Background
Prescription drug misuse and overdose is one of the fastest growing health epidemics in the United States. One of the most promising clinical tools to address prescription drug abuse are prescription drug monitoring programs (PDMPs). PDMPs are state-run electronic databases – functioning in 48 U.S. states and territories – that track the prescribing and dispensing of controlled prescription drugs to patients.
Information within PDMPs is intended to enhance health care professionals' (e.g. physicians, pharmacists, dispensers, delegated authorities with legal authorization) understanding of their patients’ controlled substance history. While health care professionals see PDMPs as a valuable tool, they often do not use PDMPs because they are “stand alone” systems which are cumbersome and time consuming to access. When available at the point of care and point of dispensing, PDMP information can help health care professionals discern between patients who may need a controlled substance for legitimate medical treatment and those who may be seeking to misuse prescription drugs. It also provides an opportunity to intervene if there are signs of misuse and abuse. In some states health care professionals are required to check the PDMP prior to dispensing controlled substances. This underscores the need for PDMPs to share information with health IT systems in ambulatory and acute care settings.

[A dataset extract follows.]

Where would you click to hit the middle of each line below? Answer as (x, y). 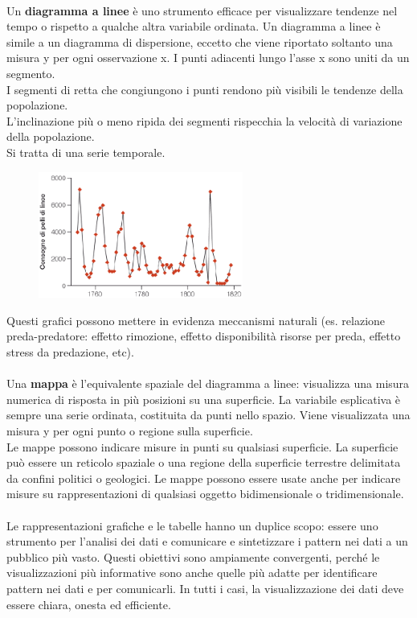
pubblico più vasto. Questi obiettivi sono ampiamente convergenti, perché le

Currently, many health care professionals must either interrupt their workflow and log on to a separate system to access the PDMP, or write and dispense prescriptions without consulting the PDMP- potentially leaving health care professionals without the information needed to make important clinical decisions. One way to improve and encourage PDMP access is to reduce the number of steps it takes to access the PDMP. Health IT systems can accomplish this by querying PDMPs for prescription information and presenting this information to health care professionals when they access a patient’s health record.